MOTIFS En vertu de l'article 378 du code de procédure civile, la décision de sursis suspend le cours de l'instance pour le temps ou jusqu'à la survenance de l'événement qu'elle détermine. Selon l'article 379, alinéa 1er, du même code, «le sursis à statuer ne dessaisit pas le juge. A l'expiration du sursis, l'instance est poursuivie à l'initiative des parties ou à la diligence du juge, sauf la faculté d'ordonner, s'il y a lieu, un nouveau sursis.» Il appartient au juge de déterminer si un sursis s'impose. Tel est le cas lorsque l'issue d'une procédure en cours est susceptible d'être déterminante de l'appréciation que portera le juge sur le litige dont il est saisi.

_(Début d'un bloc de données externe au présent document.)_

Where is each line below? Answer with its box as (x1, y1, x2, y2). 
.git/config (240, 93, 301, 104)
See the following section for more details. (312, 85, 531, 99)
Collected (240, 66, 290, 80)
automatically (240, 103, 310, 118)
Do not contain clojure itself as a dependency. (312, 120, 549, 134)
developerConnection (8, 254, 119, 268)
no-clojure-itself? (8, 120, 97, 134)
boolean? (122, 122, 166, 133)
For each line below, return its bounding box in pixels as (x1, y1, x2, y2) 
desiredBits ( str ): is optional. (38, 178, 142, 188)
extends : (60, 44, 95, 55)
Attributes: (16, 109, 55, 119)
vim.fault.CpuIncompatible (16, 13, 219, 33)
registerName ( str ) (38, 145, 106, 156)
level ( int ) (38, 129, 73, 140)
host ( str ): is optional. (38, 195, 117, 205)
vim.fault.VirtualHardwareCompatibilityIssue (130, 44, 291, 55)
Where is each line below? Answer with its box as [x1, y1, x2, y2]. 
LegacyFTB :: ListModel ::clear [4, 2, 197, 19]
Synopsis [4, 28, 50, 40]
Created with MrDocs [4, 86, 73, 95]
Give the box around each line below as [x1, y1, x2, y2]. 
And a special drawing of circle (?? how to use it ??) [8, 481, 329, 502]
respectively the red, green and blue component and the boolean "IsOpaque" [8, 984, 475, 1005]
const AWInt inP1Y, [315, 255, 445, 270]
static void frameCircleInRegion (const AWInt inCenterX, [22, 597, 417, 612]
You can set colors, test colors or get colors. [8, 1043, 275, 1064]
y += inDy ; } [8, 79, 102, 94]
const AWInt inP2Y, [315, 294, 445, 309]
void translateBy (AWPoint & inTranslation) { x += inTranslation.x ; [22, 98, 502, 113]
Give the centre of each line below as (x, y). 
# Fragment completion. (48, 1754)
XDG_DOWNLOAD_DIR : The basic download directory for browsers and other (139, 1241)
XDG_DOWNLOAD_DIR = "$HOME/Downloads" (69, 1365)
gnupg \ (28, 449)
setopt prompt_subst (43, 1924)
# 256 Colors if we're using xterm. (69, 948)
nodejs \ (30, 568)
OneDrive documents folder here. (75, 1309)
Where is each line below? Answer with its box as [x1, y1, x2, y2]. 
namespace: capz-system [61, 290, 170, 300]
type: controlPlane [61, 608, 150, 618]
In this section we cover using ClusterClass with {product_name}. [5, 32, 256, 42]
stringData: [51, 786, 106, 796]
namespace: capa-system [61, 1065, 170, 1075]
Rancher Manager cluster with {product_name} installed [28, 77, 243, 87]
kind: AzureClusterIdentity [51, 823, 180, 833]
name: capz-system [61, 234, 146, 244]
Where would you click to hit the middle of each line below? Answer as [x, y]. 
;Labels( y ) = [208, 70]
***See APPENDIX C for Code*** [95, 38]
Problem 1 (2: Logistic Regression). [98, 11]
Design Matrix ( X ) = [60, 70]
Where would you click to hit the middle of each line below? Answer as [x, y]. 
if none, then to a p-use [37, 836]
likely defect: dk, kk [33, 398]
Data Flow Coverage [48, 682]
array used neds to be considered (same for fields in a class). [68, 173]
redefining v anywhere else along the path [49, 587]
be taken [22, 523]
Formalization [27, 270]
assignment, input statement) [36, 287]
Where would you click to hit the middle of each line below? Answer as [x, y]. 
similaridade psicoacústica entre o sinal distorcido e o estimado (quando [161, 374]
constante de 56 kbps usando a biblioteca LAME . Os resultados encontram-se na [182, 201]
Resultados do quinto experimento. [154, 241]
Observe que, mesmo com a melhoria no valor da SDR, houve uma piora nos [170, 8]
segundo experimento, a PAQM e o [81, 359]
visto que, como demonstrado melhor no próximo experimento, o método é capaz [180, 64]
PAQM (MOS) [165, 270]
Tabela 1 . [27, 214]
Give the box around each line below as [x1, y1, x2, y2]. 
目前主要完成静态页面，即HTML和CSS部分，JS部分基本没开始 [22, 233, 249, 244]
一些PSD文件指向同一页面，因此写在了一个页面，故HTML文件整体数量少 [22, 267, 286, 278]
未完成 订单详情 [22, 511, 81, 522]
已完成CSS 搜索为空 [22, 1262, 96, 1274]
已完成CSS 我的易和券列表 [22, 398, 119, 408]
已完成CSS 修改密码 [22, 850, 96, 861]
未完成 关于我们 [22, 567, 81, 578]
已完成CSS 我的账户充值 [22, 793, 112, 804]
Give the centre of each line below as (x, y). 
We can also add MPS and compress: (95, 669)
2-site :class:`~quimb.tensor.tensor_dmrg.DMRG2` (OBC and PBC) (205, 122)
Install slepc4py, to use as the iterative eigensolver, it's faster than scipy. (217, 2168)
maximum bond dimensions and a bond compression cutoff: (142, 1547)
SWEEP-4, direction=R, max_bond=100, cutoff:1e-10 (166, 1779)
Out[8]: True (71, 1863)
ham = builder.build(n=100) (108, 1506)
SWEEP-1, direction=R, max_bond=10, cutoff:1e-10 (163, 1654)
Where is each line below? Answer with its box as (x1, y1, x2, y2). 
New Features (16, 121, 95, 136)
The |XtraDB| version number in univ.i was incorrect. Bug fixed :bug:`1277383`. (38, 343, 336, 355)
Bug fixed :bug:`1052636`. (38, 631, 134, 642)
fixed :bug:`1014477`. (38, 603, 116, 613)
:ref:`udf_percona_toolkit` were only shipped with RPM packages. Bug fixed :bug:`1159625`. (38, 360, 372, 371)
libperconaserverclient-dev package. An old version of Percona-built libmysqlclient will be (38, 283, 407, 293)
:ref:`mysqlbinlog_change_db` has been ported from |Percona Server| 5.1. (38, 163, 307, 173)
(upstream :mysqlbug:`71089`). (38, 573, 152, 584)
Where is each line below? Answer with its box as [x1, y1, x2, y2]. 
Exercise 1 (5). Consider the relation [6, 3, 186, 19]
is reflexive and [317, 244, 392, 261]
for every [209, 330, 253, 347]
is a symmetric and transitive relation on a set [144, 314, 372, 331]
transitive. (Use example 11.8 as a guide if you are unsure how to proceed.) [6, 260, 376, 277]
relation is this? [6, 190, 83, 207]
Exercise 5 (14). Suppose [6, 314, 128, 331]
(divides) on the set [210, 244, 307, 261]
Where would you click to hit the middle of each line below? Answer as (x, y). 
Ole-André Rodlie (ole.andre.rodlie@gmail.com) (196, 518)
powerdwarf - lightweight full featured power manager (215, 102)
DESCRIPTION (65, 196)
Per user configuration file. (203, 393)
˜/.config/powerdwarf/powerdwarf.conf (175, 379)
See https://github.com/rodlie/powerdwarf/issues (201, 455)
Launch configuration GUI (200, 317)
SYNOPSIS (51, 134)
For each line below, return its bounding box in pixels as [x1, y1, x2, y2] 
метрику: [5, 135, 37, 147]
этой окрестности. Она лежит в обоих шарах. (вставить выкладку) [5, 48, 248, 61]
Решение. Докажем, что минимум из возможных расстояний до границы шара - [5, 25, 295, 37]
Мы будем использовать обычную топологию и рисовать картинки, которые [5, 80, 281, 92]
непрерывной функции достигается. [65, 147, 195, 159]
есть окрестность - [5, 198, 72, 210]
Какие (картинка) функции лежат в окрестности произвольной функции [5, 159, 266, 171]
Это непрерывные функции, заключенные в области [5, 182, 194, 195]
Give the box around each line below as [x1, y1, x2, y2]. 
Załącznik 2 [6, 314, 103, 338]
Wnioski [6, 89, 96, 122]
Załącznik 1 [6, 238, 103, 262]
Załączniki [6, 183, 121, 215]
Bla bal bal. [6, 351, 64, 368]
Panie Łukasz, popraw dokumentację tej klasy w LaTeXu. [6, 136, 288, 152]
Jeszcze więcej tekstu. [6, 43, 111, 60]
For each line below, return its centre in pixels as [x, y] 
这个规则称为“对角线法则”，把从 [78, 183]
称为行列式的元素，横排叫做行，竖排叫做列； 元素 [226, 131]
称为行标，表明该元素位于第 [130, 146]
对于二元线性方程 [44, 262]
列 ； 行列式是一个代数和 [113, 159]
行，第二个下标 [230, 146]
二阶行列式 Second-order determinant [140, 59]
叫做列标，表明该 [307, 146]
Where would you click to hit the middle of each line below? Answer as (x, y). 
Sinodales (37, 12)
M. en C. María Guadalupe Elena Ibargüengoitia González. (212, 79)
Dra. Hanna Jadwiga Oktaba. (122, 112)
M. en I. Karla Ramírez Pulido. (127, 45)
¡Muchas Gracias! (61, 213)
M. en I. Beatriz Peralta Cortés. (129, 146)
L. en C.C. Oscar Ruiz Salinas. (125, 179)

En dehors des cas légalement prévus de sursis à statuer, cette décision qui consiste en une mesure d'administration judiciaire, relève du pouvoir discrétionnaire des juridictions du fond. En l'espèce, les parties s'accordent à demander qu'il soit sursis à statuer dans l'attente de la décision à intervenir devant la cour d'appel de Paris dans la procédure enrôlée sous le numéro RG 25/10898. L'issue de cette procédure est susceptible d'influer sur l'appréciation de la cour puisque l'appel interjeté devant la cour d'appel de Paris porte sur l'annulation de la marque de la société Grow Quality, laquelle a fait l'objet de l'interdiction d'utilisation faite à la société [Y] et fondé la condamnation de cette dernière, prononcées par la décision entreprise dont il a été fait appel devant la cour d'appel d'Aix-en-Provence. En considération de ces éléments, il convient de faire droit à la demande de sursis. Les dépens suivront le sort de l'instance principale. Il n'y a pas lieu dans ces circonstances de statuer sur les demandes formées au titre de l'article 700 du code de procédure civile.